> **Task to complete**
Read the entries that follow and give each one again precisely.

_ _ _ _

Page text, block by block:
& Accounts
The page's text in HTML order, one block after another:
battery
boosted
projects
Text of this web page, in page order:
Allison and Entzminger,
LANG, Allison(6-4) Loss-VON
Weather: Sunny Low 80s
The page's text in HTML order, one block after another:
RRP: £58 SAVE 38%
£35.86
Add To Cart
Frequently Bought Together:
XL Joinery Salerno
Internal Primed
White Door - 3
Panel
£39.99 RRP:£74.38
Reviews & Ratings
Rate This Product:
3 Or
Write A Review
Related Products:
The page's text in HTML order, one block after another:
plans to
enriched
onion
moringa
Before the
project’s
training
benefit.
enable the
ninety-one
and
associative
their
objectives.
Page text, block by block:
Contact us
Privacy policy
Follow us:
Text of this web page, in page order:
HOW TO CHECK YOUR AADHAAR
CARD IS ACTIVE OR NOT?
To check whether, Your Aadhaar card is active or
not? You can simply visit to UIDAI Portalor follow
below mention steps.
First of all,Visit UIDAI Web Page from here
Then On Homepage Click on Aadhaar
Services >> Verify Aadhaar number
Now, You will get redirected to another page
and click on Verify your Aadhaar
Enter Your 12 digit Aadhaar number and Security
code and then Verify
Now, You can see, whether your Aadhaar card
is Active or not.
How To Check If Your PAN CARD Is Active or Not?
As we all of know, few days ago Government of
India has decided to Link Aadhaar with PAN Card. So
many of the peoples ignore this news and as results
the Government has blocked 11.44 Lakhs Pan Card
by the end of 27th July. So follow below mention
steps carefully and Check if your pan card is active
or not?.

_ _ _ _

> **Response area**
Page text, block by block:
& Accounts
The page's text in HTML order, one block after another:
battery
boosted
projects
Text of this web page, in page order:
Allison and Entzminger,
LANG, Allison(6-4) Loss-VON
Weather: Sunny Low 80s
The page's text in HTML order, one block after another:
RRP: £58 SAVE 38%
£35.86
Add To Cart
Frequently Bought Together:
XL Joinery Salerno
Internal Primed
White Door - 3
Panel
£39.99 RRP:£74.38
Reviews & Ratings
Rate This Product:
3 Or
Write A Review
Related Products:
The page's text in HTML order, one block after another:
plans to
enriched
onion
moringa
Before the
project’s
training
benefit.
enable the
ninety-one
and
associative
their
objectives.
Page text, block by block:
Contact us
Privacy policy
Follow us:
Text of this web page, in page order:
HOW TO CHECK YOUR AADHAAR
CARD IS ACTIVE OR NOT?
To check whether, Your Aadhaar card is active or
not? You can simply visit to UIDAI Portalor follow
below mention steps.
First of all,Visit UIDAI Web Page from here
Then On Homepage Click on Aadhaar
Services >> Verify Aadhaar number
Now, You will get redirected to another page
and click on Verify your Aadhaar
Enter Your 12 digit Aadhaar number and Security
code and then Verify
Now, You can see, whether your Aadhaar card
is Active or not.
How To Check If Your PAN CARD Is Active or Not?
As we all of know, few days ago Government of
India has decided to Link Aadhaar with PAN Card. So
many of the peoples ignore this news and as results
the Government has blocked 11.44 Lakhs Pan Card
by the end of 27th July. So follow below mention
steps carefully and Check if your pan card is active
or not?.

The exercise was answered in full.